(Dataset entries)
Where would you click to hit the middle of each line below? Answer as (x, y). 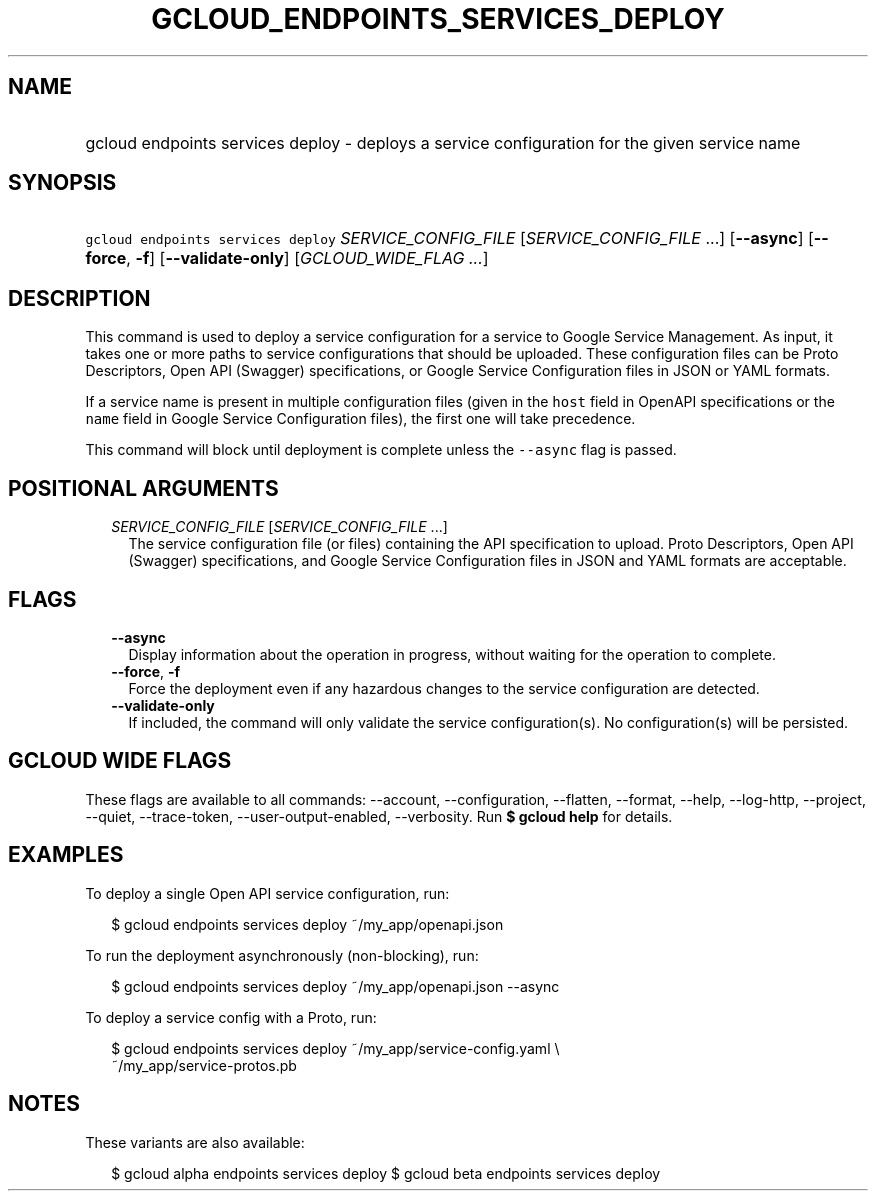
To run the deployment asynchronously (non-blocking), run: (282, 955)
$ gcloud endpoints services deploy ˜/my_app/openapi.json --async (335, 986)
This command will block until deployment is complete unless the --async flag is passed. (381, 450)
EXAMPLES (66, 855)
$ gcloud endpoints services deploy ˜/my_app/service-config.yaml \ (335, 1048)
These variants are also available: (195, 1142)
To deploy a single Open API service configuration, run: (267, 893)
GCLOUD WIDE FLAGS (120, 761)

The problem: Leaving the pictures aside, give back all the records exactly as they are.

Expected output:
Where would you click to hit the middle of each line below? Answer as (x, y). 
To run the deployment asynchronously (non-blocking), run: (282, 955)
$ gcloud endpoints services deploy ˜/my_app/openapi.json --async (335, 986)
This command will block until deployment is complete unless the --async flag is passed. (381, 450)
EXAMPLES (66, 855)
$ gcloud endpoints services deploy ˜/my_app/service-config.yaml \ (335, 1048)
These variants are also available: (195, 1142)
To deploy a single Open API service configuration, run: (267, 893)
GCLOUD WIDE FLAGS (120, 761)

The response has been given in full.